"Pono" był jednym z tych twórców, którzy współtworzyli historię polskiego hip-hopu. Zaczynał w latach 90., wraz z Wojtkiem Sokołem współtworzył duet TPWC, a później zasilił szeregi legendarnego Zip Składu. Wniósł do muzyki autentyczność, szczerość i lojalność wobec wartości ulicznej kultury.
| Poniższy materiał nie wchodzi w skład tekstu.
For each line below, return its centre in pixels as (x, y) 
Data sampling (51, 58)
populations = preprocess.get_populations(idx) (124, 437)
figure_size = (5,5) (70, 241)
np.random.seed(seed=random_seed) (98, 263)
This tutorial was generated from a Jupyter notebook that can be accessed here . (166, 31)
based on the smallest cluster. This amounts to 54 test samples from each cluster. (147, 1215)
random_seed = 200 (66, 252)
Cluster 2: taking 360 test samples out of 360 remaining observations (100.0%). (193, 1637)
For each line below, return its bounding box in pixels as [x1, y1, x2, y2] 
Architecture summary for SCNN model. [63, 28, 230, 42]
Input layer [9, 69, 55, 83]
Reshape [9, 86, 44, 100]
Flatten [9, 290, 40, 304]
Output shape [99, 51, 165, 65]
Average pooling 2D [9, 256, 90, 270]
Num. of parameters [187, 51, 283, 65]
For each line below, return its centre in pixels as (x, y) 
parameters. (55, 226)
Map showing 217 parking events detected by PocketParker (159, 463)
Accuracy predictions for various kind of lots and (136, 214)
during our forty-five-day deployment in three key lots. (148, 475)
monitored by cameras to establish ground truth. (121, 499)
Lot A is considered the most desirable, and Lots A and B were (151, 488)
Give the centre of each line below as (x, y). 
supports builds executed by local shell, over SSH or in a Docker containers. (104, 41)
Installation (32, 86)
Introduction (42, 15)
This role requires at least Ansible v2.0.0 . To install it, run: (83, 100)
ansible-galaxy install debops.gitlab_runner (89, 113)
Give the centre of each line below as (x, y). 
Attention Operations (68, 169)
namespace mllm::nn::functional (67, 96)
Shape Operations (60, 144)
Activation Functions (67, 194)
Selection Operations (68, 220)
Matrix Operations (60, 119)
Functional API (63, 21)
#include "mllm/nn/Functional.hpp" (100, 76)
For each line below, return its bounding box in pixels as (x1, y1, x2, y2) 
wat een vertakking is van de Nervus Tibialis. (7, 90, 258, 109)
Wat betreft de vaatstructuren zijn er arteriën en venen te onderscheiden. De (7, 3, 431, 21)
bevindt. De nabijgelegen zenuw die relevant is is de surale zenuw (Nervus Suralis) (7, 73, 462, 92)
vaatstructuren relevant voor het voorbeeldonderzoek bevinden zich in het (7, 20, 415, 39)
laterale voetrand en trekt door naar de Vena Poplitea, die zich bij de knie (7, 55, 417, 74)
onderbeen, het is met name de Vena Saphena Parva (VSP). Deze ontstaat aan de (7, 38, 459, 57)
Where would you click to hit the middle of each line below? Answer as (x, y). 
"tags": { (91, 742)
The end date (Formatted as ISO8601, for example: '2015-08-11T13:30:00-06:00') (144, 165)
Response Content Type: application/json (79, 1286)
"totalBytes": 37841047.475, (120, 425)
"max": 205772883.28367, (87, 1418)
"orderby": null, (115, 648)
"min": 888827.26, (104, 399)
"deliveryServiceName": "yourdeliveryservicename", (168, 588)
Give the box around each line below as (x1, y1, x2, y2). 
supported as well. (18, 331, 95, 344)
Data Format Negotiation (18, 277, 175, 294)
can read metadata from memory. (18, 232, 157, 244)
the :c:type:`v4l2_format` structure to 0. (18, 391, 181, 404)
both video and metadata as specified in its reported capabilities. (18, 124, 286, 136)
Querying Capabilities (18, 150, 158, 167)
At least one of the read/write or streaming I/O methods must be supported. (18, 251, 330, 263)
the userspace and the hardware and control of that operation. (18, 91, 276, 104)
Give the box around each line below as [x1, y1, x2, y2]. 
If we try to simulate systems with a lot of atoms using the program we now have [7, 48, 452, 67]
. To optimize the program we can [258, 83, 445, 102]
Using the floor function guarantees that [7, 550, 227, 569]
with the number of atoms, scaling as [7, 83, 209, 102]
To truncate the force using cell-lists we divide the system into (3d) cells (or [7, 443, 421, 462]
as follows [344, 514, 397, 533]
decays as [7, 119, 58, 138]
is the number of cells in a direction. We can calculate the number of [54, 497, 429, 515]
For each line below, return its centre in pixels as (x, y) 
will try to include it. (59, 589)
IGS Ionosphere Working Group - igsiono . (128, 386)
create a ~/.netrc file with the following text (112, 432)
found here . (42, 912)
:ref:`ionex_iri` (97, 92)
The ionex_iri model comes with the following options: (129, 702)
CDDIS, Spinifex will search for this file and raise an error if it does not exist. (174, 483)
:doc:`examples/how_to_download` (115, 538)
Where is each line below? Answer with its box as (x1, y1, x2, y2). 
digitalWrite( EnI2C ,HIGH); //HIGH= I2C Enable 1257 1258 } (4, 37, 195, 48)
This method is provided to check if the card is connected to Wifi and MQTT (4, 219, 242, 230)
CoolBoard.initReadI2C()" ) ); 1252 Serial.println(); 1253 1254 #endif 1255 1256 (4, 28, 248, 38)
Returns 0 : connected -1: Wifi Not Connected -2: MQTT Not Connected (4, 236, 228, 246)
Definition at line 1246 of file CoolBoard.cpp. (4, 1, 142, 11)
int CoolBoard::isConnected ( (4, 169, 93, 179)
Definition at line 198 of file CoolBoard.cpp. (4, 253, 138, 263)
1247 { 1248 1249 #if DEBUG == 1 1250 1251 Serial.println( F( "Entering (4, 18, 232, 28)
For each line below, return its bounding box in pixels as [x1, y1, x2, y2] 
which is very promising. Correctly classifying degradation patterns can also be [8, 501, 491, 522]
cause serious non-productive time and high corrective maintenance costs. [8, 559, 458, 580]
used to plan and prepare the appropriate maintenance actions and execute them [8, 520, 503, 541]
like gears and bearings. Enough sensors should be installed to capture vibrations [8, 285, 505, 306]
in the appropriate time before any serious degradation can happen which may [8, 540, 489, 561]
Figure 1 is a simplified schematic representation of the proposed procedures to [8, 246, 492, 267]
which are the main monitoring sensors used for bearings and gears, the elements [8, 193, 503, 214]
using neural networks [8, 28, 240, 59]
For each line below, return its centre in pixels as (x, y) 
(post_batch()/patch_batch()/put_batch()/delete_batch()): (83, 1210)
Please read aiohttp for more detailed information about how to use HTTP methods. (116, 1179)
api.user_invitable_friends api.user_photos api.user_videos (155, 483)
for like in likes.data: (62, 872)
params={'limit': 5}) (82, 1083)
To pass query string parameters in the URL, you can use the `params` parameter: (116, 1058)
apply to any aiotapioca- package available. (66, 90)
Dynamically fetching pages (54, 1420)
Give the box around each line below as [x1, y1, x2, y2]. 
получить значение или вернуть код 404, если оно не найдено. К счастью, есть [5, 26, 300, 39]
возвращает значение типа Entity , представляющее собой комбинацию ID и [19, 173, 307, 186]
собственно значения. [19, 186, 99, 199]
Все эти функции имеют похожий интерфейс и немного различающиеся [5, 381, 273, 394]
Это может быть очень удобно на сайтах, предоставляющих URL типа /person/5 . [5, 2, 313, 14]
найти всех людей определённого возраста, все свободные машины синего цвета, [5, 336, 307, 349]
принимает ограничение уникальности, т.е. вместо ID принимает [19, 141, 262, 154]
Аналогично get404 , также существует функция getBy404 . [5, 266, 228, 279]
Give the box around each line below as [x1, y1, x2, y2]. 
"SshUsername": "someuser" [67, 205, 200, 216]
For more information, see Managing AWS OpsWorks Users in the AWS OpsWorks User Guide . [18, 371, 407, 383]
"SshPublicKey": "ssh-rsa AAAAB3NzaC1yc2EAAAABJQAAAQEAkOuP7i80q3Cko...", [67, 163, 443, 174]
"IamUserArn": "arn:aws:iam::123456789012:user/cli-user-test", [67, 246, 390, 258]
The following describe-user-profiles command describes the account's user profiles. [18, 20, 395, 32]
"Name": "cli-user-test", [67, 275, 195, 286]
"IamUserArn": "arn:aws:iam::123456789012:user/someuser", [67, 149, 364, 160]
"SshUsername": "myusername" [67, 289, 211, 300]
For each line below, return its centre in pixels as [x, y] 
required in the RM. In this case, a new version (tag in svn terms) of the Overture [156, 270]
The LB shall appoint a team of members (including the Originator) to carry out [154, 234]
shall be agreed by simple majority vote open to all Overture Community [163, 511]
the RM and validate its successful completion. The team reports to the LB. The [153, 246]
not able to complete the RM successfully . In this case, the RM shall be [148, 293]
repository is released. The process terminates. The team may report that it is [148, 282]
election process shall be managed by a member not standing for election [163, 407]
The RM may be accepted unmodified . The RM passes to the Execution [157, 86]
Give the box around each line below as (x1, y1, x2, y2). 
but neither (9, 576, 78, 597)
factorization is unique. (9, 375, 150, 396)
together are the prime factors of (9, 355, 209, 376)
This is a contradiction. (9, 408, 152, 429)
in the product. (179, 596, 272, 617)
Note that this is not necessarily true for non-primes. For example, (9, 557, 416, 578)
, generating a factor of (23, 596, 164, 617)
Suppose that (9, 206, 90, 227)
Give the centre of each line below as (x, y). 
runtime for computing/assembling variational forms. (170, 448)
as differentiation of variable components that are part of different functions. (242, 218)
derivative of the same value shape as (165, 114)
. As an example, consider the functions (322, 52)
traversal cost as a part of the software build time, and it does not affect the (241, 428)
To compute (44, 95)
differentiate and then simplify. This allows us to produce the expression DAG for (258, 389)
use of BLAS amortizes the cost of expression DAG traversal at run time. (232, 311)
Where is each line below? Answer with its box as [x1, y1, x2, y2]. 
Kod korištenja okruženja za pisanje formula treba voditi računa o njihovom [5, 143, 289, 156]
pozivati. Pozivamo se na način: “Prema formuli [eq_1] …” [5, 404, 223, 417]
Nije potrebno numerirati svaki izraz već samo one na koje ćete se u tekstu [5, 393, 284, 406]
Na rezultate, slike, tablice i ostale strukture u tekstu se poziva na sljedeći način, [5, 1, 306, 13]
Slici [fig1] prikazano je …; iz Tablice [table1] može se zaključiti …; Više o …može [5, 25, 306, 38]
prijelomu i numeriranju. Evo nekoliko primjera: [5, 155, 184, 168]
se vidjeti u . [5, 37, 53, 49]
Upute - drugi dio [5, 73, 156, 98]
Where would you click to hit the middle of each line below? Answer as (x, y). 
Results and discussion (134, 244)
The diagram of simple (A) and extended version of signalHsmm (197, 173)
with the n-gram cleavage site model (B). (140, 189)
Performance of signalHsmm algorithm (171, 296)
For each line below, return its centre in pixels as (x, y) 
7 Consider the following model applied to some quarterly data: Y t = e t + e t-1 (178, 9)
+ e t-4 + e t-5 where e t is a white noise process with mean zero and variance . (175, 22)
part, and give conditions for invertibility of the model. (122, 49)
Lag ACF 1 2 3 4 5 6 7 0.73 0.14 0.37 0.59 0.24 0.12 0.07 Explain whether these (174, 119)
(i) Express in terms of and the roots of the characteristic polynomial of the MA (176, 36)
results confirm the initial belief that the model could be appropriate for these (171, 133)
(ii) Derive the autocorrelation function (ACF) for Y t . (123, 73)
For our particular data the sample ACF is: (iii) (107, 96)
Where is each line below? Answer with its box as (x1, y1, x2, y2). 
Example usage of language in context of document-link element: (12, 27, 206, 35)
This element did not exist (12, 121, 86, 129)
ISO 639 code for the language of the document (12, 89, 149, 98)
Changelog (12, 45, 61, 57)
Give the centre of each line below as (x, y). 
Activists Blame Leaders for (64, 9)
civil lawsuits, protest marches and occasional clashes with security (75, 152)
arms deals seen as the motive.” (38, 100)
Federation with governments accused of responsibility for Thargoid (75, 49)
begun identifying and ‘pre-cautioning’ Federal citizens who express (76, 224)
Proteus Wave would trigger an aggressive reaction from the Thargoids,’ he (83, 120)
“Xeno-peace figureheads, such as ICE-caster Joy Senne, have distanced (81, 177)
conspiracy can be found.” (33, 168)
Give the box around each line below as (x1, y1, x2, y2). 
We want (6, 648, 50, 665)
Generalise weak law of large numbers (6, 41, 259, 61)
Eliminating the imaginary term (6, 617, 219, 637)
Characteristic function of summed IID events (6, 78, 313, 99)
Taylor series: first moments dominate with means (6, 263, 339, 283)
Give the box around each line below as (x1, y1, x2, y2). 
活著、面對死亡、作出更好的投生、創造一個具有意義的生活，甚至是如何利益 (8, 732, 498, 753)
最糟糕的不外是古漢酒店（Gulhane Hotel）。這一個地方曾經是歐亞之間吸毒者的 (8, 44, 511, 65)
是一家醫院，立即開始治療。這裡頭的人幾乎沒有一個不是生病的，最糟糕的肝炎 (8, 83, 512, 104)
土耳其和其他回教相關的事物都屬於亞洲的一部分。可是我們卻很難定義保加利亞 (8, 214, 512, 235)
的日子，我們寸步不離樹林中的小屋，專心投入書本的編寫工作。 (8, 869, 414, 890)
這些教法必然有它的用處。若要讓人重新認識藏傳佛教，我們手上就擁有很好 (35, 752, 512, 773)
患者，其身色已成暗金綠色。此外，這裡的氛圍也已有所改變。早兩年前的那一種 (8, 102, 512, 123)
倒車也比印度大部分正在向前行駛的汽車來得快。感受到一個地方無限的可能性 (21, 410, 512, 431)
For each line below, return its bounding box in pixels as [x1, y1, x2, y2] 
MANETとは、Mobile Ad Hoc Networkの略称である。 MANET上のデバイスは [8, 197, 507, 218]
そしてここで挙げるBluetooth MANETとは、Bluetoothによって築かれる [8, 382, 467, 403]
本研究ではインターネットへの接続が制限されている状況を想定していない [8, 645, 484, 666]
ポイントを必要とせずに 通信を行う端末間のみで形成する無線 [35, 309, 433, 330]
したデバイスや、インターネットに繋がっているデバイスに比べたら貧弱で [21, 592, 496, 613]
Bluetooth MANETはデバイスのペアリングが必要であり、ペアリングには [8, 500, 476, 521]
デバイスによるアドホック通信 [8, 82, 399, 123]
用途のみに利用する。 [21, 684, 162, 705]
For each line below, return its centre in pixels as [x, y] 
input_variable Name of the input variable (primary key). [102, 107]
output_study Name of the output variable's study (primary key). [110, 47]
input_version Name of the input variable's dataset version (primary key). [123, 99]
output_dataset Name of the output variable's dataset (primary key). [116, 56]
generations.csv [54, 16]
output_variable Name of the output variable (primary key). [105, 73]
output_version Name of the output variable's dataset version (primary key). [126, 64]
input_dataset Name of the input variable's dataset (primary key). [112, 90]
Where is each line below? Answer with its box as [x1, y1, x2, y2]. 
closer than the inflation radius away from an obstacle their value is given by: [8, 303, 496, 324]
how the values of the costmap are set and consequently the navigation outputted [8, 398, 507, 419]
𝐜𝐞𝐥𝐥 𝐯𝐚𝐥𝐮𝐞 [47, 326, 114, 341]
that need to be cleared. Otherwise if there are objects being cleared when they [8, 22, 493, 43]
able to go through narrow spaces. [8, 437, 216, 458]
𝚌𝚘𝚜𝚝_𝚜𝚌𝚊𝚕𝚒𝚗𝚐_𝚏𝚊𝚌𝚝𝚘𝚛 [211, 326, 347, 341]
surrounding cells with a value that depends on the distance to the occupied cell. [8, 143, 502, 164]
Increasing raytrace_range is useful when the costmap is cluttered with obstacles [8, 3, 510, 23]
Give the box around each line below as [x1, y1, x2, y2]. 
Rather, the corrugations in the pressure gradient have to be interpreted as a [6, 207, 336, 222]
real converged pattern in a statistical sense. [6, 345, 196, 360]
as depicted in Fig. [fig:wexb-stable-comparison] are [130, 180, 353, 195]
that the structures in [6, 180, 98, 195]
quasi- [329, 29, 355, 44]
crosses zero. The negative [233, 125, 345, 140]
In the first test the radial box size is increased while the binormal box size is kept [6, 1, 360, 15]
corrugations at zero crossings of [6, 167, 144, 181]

Wiadomość o jego nagłej śmierci rozeszła się błyskawicznie, wywołując ogromny smutek wśród fanów i całej branży.
Zobacz też: Nie żyje znany raper! Miał tylko 49 lat
Marek Siudym widział się z "Pono" tuż przed jego śmiercią
Kariera Rafała Poniedzielskiego była przykładem konsekwencji i pasji. Jego rap zawsze był szczery i płynął prosto z serca. "Pono" współpracował z największymi nazwiskami polskiej sceny, m.in. z Peją, WWO czy Hemp Gru. Jego największym przebojem stał się utwór "W aucie", nagrany wspólnie z Sokołem, który do dziś uchodzi za jeden z najważniejszych numerów w historii hip-hopu. W teledysku do tego utworu wystąpił nawet Piotr Frączewski.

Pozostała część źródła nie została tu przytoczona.